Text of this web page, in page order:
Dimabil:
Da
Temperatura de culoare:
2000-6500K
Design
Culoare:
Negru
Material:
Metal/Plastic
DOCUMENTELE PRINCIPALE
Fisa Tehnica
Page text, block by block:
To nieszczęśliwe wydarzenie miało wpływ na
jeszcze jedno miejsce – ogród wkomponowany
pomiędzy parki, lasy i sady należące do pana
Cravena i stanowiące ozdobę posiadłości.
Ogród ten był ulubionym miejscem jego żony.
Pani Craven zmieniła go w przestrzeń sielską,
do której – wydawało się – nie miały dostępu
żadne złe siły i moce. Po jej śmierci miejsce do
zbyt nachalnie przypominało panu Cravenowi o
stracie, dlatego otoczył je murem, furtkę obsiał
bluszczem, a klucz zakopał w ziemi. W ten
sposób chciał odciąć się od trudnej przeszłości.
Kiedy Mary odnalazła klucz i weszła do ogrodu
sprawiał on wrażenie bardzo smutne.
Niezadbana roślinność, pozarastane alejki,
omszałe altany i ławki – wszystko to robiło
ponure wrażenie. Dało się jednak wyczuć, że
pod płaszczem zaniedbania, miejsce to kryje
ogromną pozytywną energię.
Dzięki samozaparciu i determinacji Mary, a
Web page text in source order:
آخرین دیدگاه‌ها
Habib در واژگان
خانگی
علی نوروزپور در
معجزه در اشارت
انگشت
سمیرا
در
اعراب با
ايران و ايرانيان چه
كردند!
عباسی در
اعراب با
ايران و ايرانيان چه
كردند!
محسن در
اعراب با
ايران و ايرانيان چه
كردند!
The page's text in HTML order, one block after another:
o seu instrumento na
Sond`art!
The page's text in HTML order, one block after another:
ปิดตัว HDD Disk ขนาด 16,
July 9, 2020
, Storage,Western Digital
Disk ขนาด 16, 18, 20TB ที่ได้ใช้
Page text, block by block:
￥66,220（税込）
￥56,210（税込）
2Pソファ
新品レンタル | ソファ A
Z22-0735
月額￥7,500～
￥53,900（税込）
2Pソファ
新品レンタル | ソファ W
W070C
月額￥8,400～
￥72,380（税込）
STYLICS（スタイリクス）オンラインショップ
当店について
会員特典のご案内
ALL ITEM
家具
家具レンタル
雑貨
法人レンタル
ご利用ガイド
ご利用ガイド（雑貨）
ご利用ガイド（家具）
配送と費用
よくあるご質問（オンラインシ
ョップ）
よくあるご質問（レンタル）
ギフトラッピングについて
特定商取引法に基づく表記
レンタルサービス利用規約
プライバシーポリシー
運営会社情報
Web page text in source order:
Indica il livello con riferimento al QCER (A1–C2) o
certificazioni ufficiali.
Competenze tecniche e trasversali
□ □ □
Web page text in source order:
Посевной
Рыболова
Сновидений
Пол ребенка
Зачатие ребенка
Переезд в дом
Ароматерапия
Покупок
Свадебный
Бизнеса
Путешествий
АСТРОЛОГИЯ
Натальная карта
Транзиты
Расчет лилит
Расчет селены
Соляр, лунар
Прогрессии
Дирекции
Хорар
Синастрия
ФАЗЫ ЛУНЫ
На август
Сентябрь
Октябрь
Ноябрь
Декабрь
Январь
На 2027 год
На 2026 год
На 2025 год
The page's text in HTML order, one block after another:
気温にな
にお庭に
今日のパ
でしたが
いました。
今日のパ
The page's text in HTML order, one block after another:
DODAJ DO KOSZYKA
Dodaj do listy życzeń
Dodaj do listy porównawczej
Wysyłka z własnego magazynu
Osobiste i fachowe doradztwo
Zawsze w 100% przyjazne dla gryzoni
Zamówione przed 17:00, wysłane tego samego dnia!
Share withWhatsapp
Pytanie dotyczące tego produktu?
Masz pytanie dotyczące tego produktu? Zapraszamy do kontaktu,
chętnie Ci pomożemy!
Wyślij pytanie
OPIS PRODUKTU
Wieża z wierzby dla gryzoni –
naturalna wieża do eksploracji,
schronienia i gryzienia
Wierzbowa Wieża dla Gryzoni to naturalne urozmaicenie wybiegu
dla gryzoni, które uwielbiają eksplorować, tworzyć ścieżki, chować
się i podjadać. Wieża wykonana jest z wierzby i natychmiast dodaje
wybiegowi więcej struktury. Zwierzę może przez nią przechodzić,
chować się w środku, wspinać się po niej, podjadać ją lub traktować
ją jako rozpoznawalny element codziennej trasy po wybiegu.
□ □ □
▶ _Assigned task_
Across the whole listing above, report each line that includes "wybiegu".

▶ _Answer section_
Wierzbowa Wieża dla Gryzoni to naturalne urozmaicenie wybiegu
ją jako rozpoznawalny element codziennej trasy po wybiegu.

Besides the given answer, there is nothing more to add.